Sunday, February 12, 2006


From Bil'in to Abud - strategy and tactics of Anti-Wall protests

There was a demonstration in Abud last Friday as well as the regular demonstration in Bil'in. I was at the Abud demonstration rather then the Bil'in demonstration. The Bil'in protest resulted in several people being arrested and others injured. Check out'in-against-the-wall/ for a summary of the events in Bil'in (I joint wrote the article with someone who was there). There are so many factors in Palestinian demonstration particularly one that is occurring out in an open field or on a hill as opposed to on a city street, so I don't want to comment on the functioning of the Bil'in demonstration this week although I think a comparison between this weeks Abud demonstration and the previous couple of weeks demonstrations is useful.

There have previously been demonstrations in Abud against the wall although they have not had one for a while. One thing I noticed immediately was that in Abud a large amount of PFLP and PPP (PFLP symbol on left in photo below and PPP the logo on the right), graffiti and posters as compared to other villages which are primarily Hamas and/or Fateh. Both PPP and PFLP are leftist groups in Palestine (Check the previous post on the PPP for more details but I haven't had direct experience with PFLP).

The rally met in the centre of Abud. From the start I could see PPP placards on polls being handed out. Anti-wall T-shirts and caps produced by PARC the agricultural NGO organised by PPP.

The PPP were the only group with placards, the only other symbol on the march were Palestinian flags. The PPP gathered their cadre with the megaphone grouping what appeared to be the vanguard of the rally around them. Unlike Bil'in where people just race to get down to the wall with the "militant" young people just running crazily down to the wall, here there was a real militant organised pull of young people in the middle of the rally chanting and clapping making sure we approached as a group .

One thing that stood out was the real "maleness of this rally" like the ones in Bil'in there was still a major imbalance. This is despite the fact that there is a more leftist orientation in the village and that there is more Christians as well as Muslims in the village. I think I felt this most standing amongst a large group of men, chanting and screaming whilst women without head covering (probably Christian) were looking on at the demonstration from their balcony (see the photo above.

So we moved from the village and ended up climbing a hill towards where a dirt road was (we believe this road to be the future path of the wall.)

Because of the vast amounts of rock that seem to litter every natural part of Palestine the rally was more spread out but still there was a feeling that people weren't racing.

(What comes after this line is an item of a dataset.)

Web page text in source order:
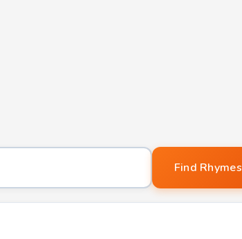
Word to find rhymes for
Find Rhymes
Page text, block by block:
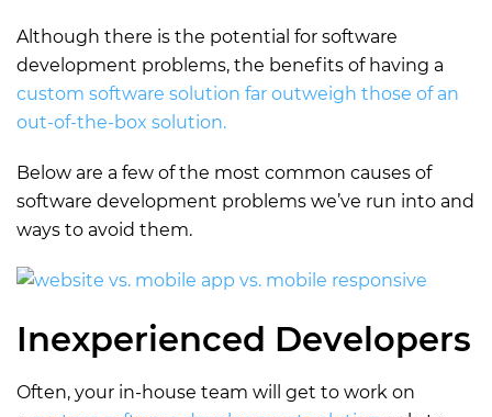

The fact that we couldn't see soldiers probably also calmed the rally.

When we got to the top of the hill the dirt was being held down by military blankets to make it easier to cement a road there in the future. The villagers burnt the blankets and started pushing stones into the middle of the road as a way of trying to cost the occupation and as a form of symbolic resistance (pictured below).

Once on the top of the hill there were prepared speeches by Bassam Al Salhi, Secretary General of the Palestinian People Party and Fateh member Moheeb Awwad, a newly elected member of the Palestinian legislative council. Both of them talked about the need for the various Palestinian factions to unite and continue to work together against the occupation.

Al Salhi made a special point of acknowledging the Internationals that were there and how the actions of their governments and media should not reflect badly on them or other people from their countries that may not share their governments views (he was primarily talking about the anti-Islamic cartoon). After the speeches were over as a united group we moved to confront the wall itself.

He also pointed out that the day Feb. 10 was the anniversary of the PPP or at least the latest version of the PPP and they wanted to mark the day with this important demonstration. The seem to have an activist focus as well as their NGO focus (if not an ideological one), I just hope it is a constant thing that is not limited to their anniversary celebrations.

The protest was quickly confronted by an Israeli Hummer Vehicle. Unlike the rallies in Bil'in where stone throwing was a small group of young men dispersed over a large area vs an infinite number of soldiers (hiding in reserve), here about 40 young people pushing back one Israeli armored car (and it worked). The terrain changed the dynamic of the stone throwing because of the height advantage, it is harder to scare the demo into running in multiple directions. The army started sending out individual soldiers and fired warning shots into the air. We left the rally area as a group in a more organised fashion then what I had seen in Bil'in before going over to the Youth Union centre to discuss how we continue the campaign.